I agree. My 811 had "X" & "Y" adjustment arrows in the HD setup Menu but I haven't found any such setting in the 942. Although, as I remember, the arrows in the 811 were non-functional at first and enabled with one of the downloads. I might have drempt that though.


----------



## Mark Lamutt (Mar 24, 2002)

Because the extended guide is showing more information on screen than any other receiver's guide shows? That's why I say this is an overscan or a picture position problem with your television. Now, I'd accept the argument that the problem is with the 942 if you were to say that the 942 is displaying data outside of the "safe zone" used with televisions.
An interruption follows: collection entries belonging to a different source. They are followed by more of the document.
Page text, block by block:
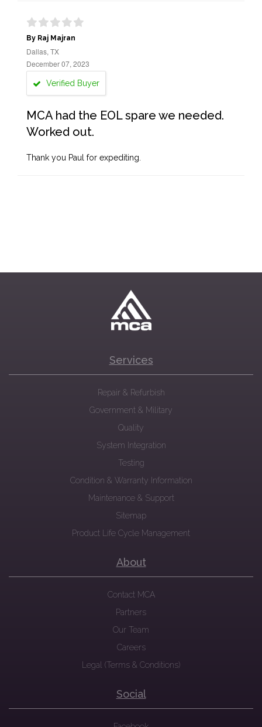
By Raj Majran
Dallas, TX
December 07, 2023
Verified Buyer
MCA had the EOL spare we needed.
Worked out.
Thank you Paul for expediting.
Services
Repair & Refurbish
Government & Military
Quality
System Integration
Testing
Condition & Warranty Information
Maintenance & Support
Sitemap
Product Life Cycle Management
About
Contact MCA
Partners
Our Team
Careers
Legal (Terms & Conditions)
Social
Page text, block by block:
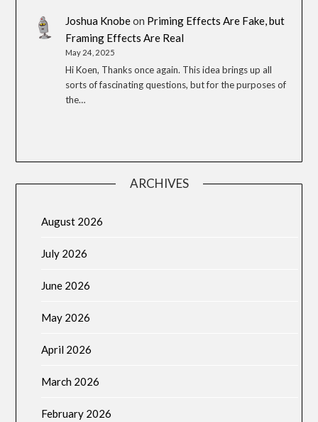
Joshua Knobeon Priming Effects Are Fake, but
Framing Effects Are Real
May 24, 2025
Hi Koen, Thanks once again. This idea brings up all
sorts of fascinating questions, but for the purposes of
the…
ARCHIVES
August 2026
July 2026
June 2026
May 2026
April 2026
March 2026
February 2026
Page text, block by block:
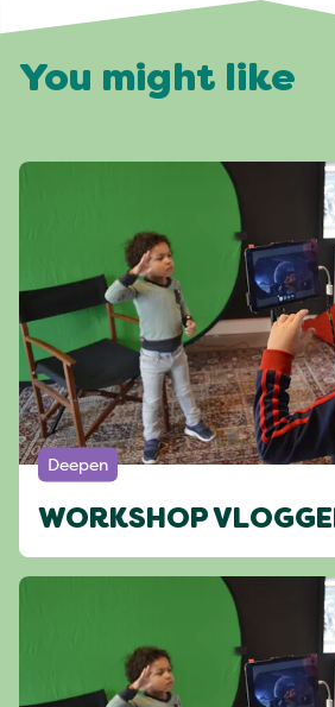
You might like
Deepen
WORKSHOP
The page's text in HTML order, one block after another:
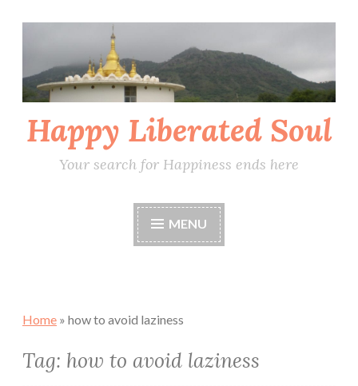
content
Happy Liberated Soul
Your search for Happiness ends here
MENU
Home » how to avoid laziness
Tag: how to avoid laziness
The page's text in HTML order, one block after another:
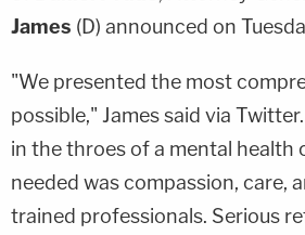
James (D) announced on
"We presented the most
possible," James said via
in the throes of a mental health
needed was compassion, care,
trained professionals. Serious
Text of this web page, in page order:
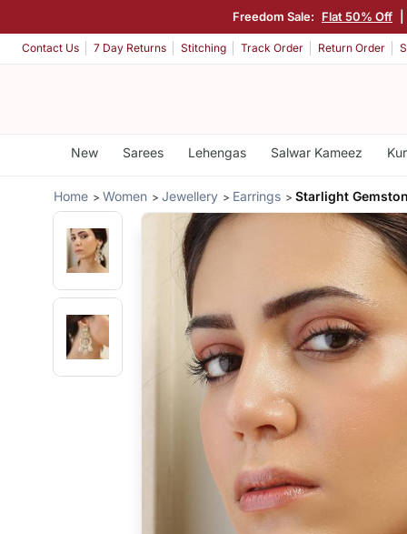
Freedom Sale: Flat 50% Off
Contact Us 7 Day Returns Stitching Track Order Return Order
New Sarees Lehengas Salwar Kameez
Home Women Jewellery Earrings Starlight

But, that's not an issue these days with all of the 0% overscan televisions that are now available.


----------



## Bichon (Jun 5, 2003)

Mark Lamutt said:


> I'd accept the argument that the problem is with the 942 if you were to say that the 942 is displaying data outside of the "safe zone" used with televisions. But, that's not an issue these days with all of the 0% overscan televisions that are now available.
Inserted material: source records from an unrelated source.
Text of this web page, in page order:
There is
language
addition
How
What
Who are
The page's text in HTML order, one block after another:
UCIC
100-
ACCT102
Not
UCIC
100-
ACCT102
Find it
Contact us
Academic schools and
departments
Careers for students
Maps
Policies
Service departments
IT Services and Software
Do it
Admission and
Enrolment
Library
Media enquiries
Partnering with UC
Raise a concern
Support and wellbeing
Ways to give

I'll accept that the 942 is displaying data outside the "safe zone". But how is that not an issue? Those of us who spent $3,000 - 5,000 for CRT based HDTVs a couple years ago can't very well toss them into the dumpster in favor of a zero overscan flat panel. For us, picture size and position controls would be a HUGE help.


----------



## Mark Lamutt (Mar 24, 2002)

Position and size controls are probably possible, but they'd be well down on the list of priorities, considering that you have other options to deal with the issue. The simplest being to go back to using the standard guide like on every other receiver. You don't have to use the extended guide if the last half line of the screen is cut off for you. Another option is to make the adjustments to your teleivision yourself, or pay someone to do it for you. The fact is that if you have more than 3 of 4% overscan, you're losing picture on _everything_ you watch, not just the guide. And, if your guide isn't centered on screen, then your television has a problem that should be corrected.


----------



## waltinvt (Feb 9, 2004)

Mark,

I agree about the extended guide of the 942 being more likely to accentuate any overscan problems but I probably wasn't very clear when making my point.

When I compare the same program screen (for example the typical Voom HDNews screen), viewed on the same monitor (34" Dish HDTV), through the same connection (DVI), the screen is shifted at least an inch further to the left and maybe an inch and a half further down with the 942 than it was with the 811.

Now since my last post, I did overcome my apprehension and dive into the service menu of the monitor and was able to straighten it out some. I may have to tweak it some more. I just didn't want to do that if the overscan / off center issue was going to be corrected with an upgrade to the 942.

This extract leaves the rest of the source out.